Kelly Street Garden.Craig Warga

Fast-forward to today. Durrant is a leader in New York's flourishing urban farming movement, which includes more than 600 community gardens under the city's GreenThumb program, plus hundreds more run by other groups across the five boroughs. A food justice advocate with a certificate from Farm School NYC, she's also a "master composter" and a community garden educator and she does outreach work for Farming Concrete, a data collection project that measures, among other things, how much urban farms and gardens produce.

Durrant's early work at the Sustainable Flatbush garden taught her the crucial first step in initiating any community project: Know your neighborhood's needs.

"We started by asking people in the community, 'What do you want to see?,'" she said. This market-research approach turned out to serve her goals—and her neighbors—well. When community members, many of whom were immigrants, expressed a desire to grow the plants and herbs of their native countries, Durrant and her fellow green thumbs collaborated with a local apothecary to establish a medicinal and culinary herb garden and to organize free workshops on how to use the herbs. These garden sessions—which covered women's and children's health, eldercare, and mental health issues like depression—at times drew more than 100 attendees.

After Brooklyn, Durrant relocated to the South Bronx, a neighborhood that's notoriously polluted, underserved and disproportionately malnourished, with more than one in five residents considered food insecure. The borough's gardens, said Durrant, help fill a void, serving as "one way we can bring fresh fruit and vegetables to a community that doesn't normally have access."

At the Kelly Street Garden, a 2,500-square-foot space on the grounds of an affordable housing complex, she serves as garden manager. And at the International Rescue Committee's New Roots Community Farm, a half-acre garden whose members include resettled refugees from countries like Myanmar and the Central African Republic, she works as a seasonal farm coordinator.

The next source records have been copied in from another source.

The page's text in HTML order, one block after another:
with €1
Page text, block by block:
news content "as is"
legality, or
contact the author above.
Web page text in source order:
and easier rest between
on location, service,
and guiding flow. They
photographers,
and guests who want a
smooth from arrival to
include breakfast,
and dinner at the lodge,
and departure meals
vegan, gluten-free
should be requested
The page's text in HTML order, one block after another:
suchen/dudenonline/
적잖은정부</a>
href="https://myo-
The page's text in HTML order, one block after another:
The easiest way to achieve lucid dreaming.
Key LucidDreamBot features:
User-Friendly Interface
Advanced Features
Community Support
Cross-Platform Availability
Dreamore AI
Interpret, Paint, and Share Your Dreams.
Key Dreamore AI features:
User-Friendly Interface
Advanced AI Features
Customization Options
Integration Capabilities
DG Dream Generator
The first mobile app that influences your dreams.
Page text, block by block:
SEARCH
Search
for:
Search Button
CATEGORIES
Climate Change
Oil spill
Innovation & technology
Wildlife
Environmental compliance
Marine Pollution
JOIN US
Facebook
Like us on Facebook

Keka Marzagao / Sustainable Flatbush

Last year, the Kelly Street Garden produced 1,200 pounds of food, available to anyone in the community who volunteered at the garden (and even those who didn't), free of cost. It was one of the few purveyors of healthy food in the neighborhood, where local stores often carry produce that's neither affordable nor fresh, due to lack of turnover. "If I have a limited amount of income, why would I waste my money or benefits on food that is going to perish in no time—that's already rotted when I get there?" Durrant said. For this reason, she explained, people often resort to purchasing processed foods that come in cans and bags. The longer shelf life stretches a tight budget. It also demonstrates why hunger often goes hand in hand with obesity—a problem particularly prevalent in the Bronx.

"I'm not going to say that community gardens and urban farms can feed New York City. Please, it's a city with over eight million people," Durrant said. "But they can provide some relief." What's more, she added, "They give you access to grow the food you want. That's where the food justice part comes in."

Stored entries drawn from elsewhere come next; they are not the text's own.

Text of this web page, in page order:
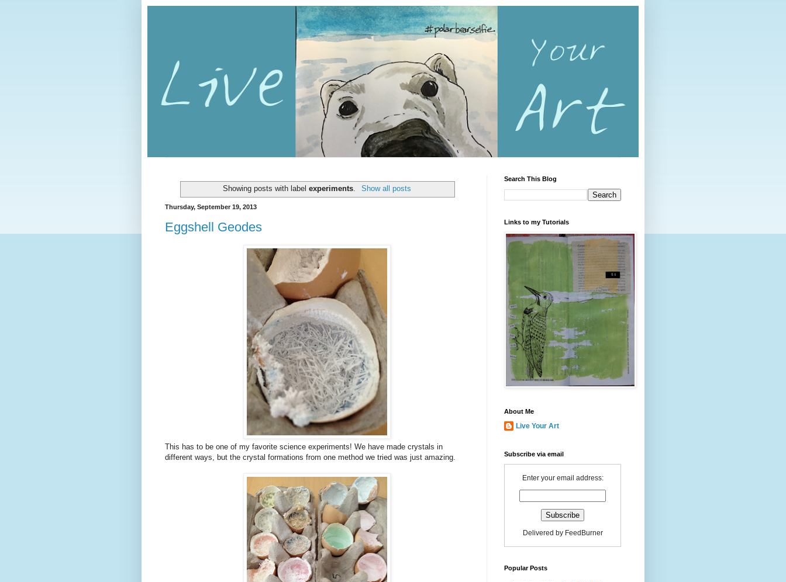
Showing posts with labelexperiments Show all posts
Thursday, September 19, 2013
Eggshell Geodes
This has to be one of my favorite science experiments! We have made crystals in
different ways, but the crystal formations from one method we tried was just amazing.
Search This Blog
Links to my Tutorials
About Me
Live Your Art
Subscribe via email
Enter your email address:
Delivered by FeedBurner
Popular Posts
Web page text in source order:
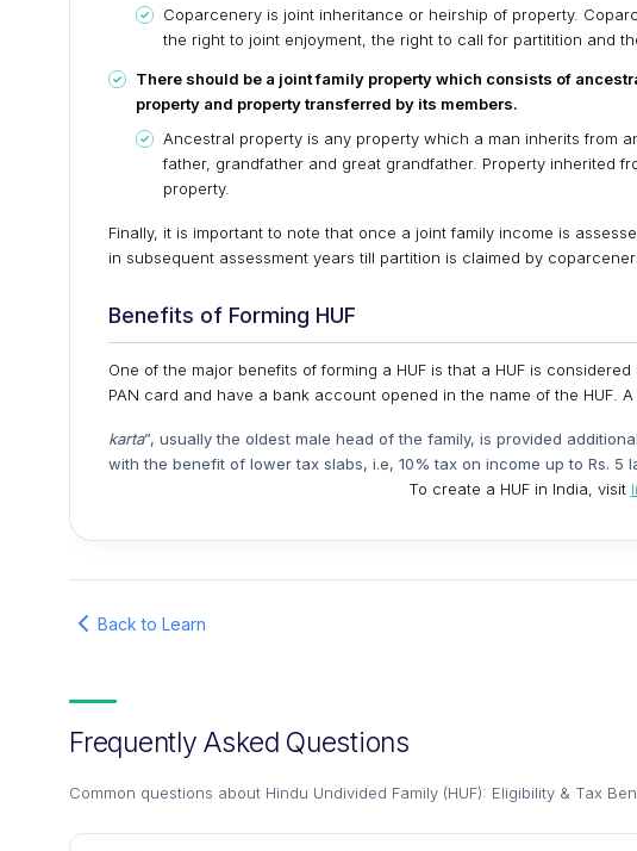
Coparcenery is joint inheritance or heirship of property.
the right to joint enjoyment, the right to call for partitition and
There should be a joint family property which consists of
property and property transferred by its members.
Ancestral property is any property which a man inherits from
father, grandfather and great grandfather. Property inherited
property.
Finally, it is important to note that once a joint family income is
in subsequent assessment years till partition is claimed by
Benefits of Forming HUF
One of the major benefits of forming a HUF is that a HUF is
PAN card and have a bank account opened in the name of the HUF.
karta”, usually the oldest male head of the family, is provided
with the benefit of lower tax slabs, i.e, 10% tax on income up to Rs. 5
To create a HUF in India, visit
Back to Learn
Frequently Asked Questions
Common questions about Hindu Undivided Family (HUF): Eligibility & Tax

Margaret Brown, a Natural Resources Defense Council staff attorney who works on food justice issues, echoes Durrant's words. "One garden isn't going to fix hunger in your neighborhood, but community gardens are a way for people to take ownership over the food system in a very tangible way."

Of course, community gardens give rise to much more than fruits and vegetables. Durrant explained that the Kelly Street Garden serves as a space for cooking workshops and on-site art projects and hosts its own farmers' market. Meanwhile, the New Roots Community Farm has helped some of its neighborhood's newest arrivals find one another. "It's a means of engagement that a lot of our refugees are familiar with," she said. "It's welcoming, safe and a place where people can learn at their own pace and get involved in the country where they now live." Participants practice English ("Food is an incredible tool to teach English—a great entry point," said Durrant); plant hot peppers, mustard greens, melons and other edibles from their native homes; and exchange recipes.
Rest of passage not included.